A Syndrome for Every War

By Josie Glausiusz|Wednesday, May 01, 2002
The symptoms of Gulf War Syndrome—including fatigue, headaches, memory impairment, and joint pain—have been blamed on everything from nerve gas antidotes to depleted-uranium antitank shells. But a controversial study indicates that the condition is not unique to soldiers who fought in Kuwait and Iraq. Similar symptoms surfaced among veterans of many wars of the past century.
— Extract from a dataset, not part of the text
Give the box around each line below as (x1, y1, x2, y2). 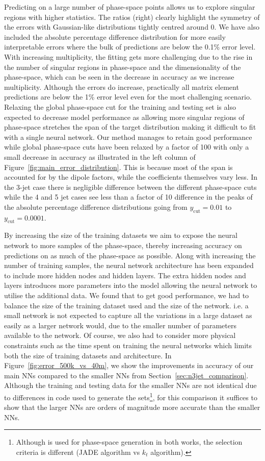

Edgar Jones, a medical historian at King's College in London, dug out the pension files of British soldiers who had fought in the Boer War, the first and second world wars, and the Gulf War. Then he randomly selected the files of 1,856 veterans whose medical records noted long-term physical disability. He found evidence of post-combat syndromes associated with all of the wars he surveyed. Although each one had unique features, their symptoms overlapped. Veterans of the Boer War and World War I, for example, suffered from a debility typified by fatigue, weakness, and difficulty completing tasks. Soldiers who fought in World War I were often diagnosed with a cardiac disorder characterized by rapid heartbeat, shortness of breath, and dizziness. Some World War II combatants displayed a similar set of symptoms but were more inclined to experience depression, jumpiness, and nightmares. Neuropsychiatric ailments were more common among Gulf War veterans.

Jones emphasizes that his study, which was supported by a grant from the U.S. Department of Defense, does not deny the reality of the soldiers' complaints. He believes that post-combat syndromes may be triggered by a variety of physical causes, which are then compounded and perpetuated by the extreme stress of war. "High levels of stress over a long period have been linked to physical damage of the immune system. These are serious disorders. War damages men's health in ways other than wounds," he says.